Basically, Mather has been happy ever since. Make that ecstatic.  


She’s been a key cog in a program that is 78-5 over the last three seasons and has hoisted a U-Haul full of hardware. Individually, Mather is 59-13 in dual-match singles, including 30-4 in the SEC and 10-0 this season while playing at mostly the No. 3 spot. On the doubles court, Mather has won 103 matches, the 10th most in program history, with an 80-13 record in dual-match doubles and 18-1 mark this year. Off the court she was named to the SEC women’s tennis Community Service Team.

Mather is the leader of this team, but not with her words. She’s all about actions. 
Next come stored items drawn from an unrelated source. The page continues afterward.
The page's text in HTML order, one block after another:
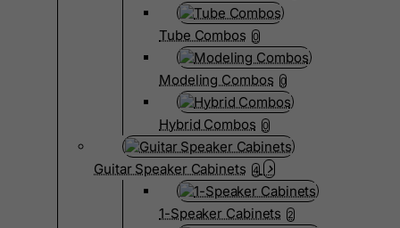
Tube Combos 0
Modeling Combos 0
Hybrid Combos 0
Guitar Speaker Cabinets 4
1-Speaker Cabinets 2
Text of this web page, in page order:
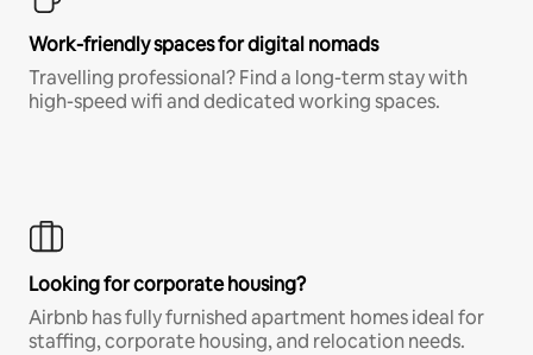
Work-friendly spaces for digital nomads
Travelling professional? Find a long-term stay with
high-speed wifi and dedicated working spaces.
Looking for corporate housing?
Airbnb has fully furnished apartment homes ideal for
staffing, corporate housing, and relocation needs.
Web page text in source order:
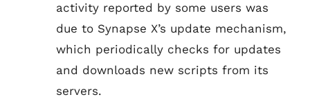
activity reported by some users was
due to Synapse X’s update mechanism,
which periodically checks for updates
and downloads new scripts from its
servers.
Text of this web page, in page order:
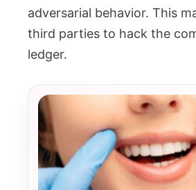
adversarial behavior. This
third parties to hack the
ledger.
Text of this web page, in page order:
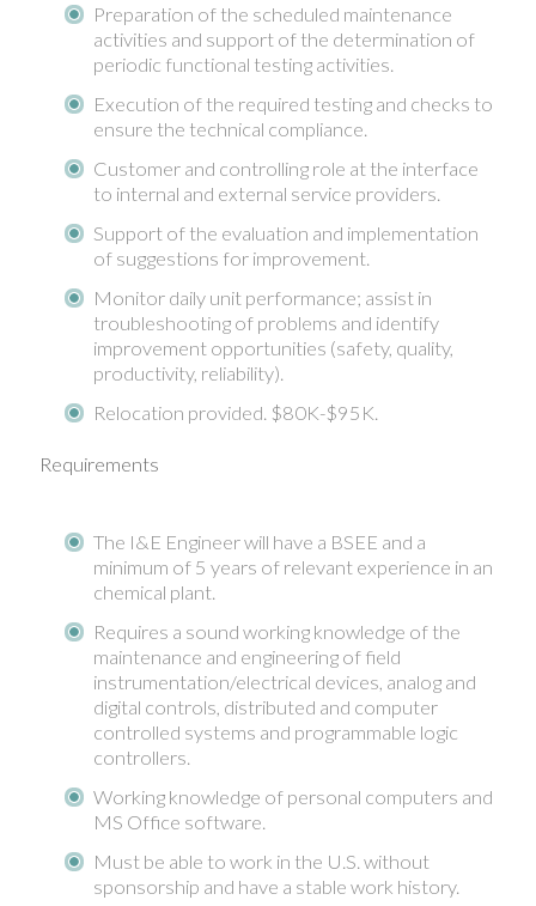
Preparation of the scheduled maintenance
activities and support of the determination of
periodic functional testing activities.
Execution of the required testing and checks to
ensure the technical compliance.
Customer and controlling role at the interface
to internal and external service providers.
Support of the evaluation and implementation
of suggestions for improvement.
Monitor daily unit performance; assist in
troubleshooting of problems and identify
improvement opportunities (safety, quality,
productivity, reliability).
Relocation provided. $80K-$95K.
Requirements
The I&E Engineer will have a BSEE and a
minimum of 5 years of relevant experience in an
chemical plant.
Requires a sound working knowledge of the
maintenance and engineering of field
instrumentation/electrical devices, analog and
digital controls, distributed and computer
controlled systems and programmable logic
controllers.
Working knowledge of personal computers and
MS Office software.
Must be able to work in the U.S. without
sponsorship and have a stable work history.
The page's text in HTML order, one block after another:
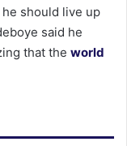
should live up
said he
that the world
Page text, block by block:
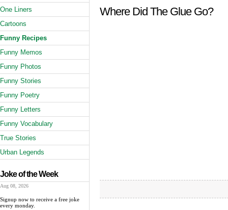
One Liners
Cartoons
Funny Recipes
Funny Memos
Funny Photos
Funny Stories
Funny Poetry
Funny Letters
Funny Vocabulary
True Stories
Urban Legends
Joke of the Week
Aug 08, 2026
Signup now to receive a free joke
every monday.
Where Did The Glue Go?
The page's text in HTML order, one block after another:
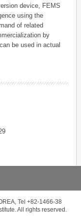
device, FEMS
using the
of related
by
be used in actual
Tel +82-1466-38
All rights reserved.
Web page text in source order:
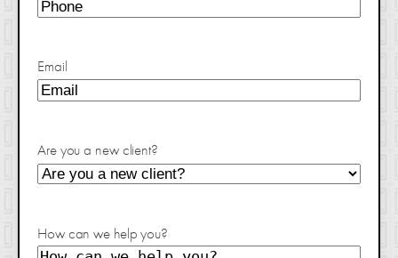
Email
Are you a new client?
How can we help you?
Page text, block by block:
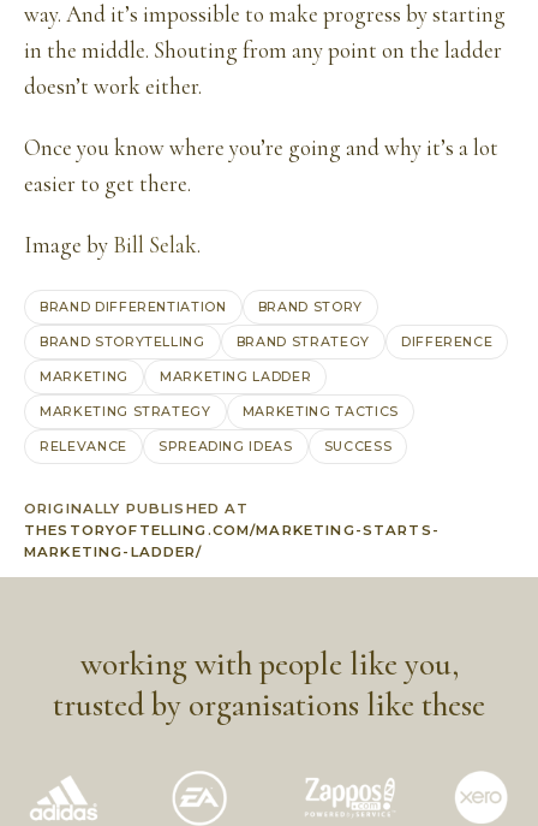
way. And it’s impossible to make progress by starting
in the middle. Shouting from any point on the ladder
doesn’t work either.
Once you know where you’re going and why it’s a lot
easier to get there.
Image by Bill Selak.
BRAND DIFFERENTIATION BRAND STORY
BRAND STORYTELLING BRAND STRATEGY DIFFERENCE
MARKETING MARKETING LADDER
MARKETING STRATEGY MARKETING TACTICS
RELEVANCE SPREADING IDEAS SUCCESS
ORIGINALLY PUBLISHED AT
THESTORYOFTELLING.COM/MARKETING-STARTS-
MARKETING-LADDER/
working with people like you,
trusted by organisations like these
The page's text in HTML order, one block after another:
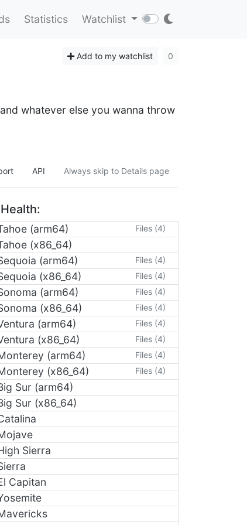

“She is the nicest person and works so hard, and that’s where her leadership shows,” said junior Allie Will, who enters postseason as the nation’s No. 1-ranked singles player and half of the nation’s No. 1 doubles team along with sophomore Sofie Oyen. “It’s shows in fitness. It shows when she makes sure we stretch. Roland always says it comes down to the little things and Jo is on top of us to make sure we’re doing what we’re supposed to do to be successful.” 


Mather, who will graduate next month with a degree in management, and her teammates, all of whom are back from the 2011 championship squad, obviously knows the drill.


“I think they were like, ‘That was cool, but now we want to do it again.’ That’s where all their heads are right now,” Thornqvist said. “We’ve worked really hard this spring --  really hard -- because our are minds were right from the beginning. It’s a great group of players here. The attitude, the friendship, the unselfishness ... all of it.” 


Time to tee it up. 


The goal, again and always, is breaking par. 


“It’s hard to believe how far we’ve come. It almost feels like a dream, but I’ve loved every moment; the highs and the lows,” Mather said, breaking into a smile. “Good times then, good times now.”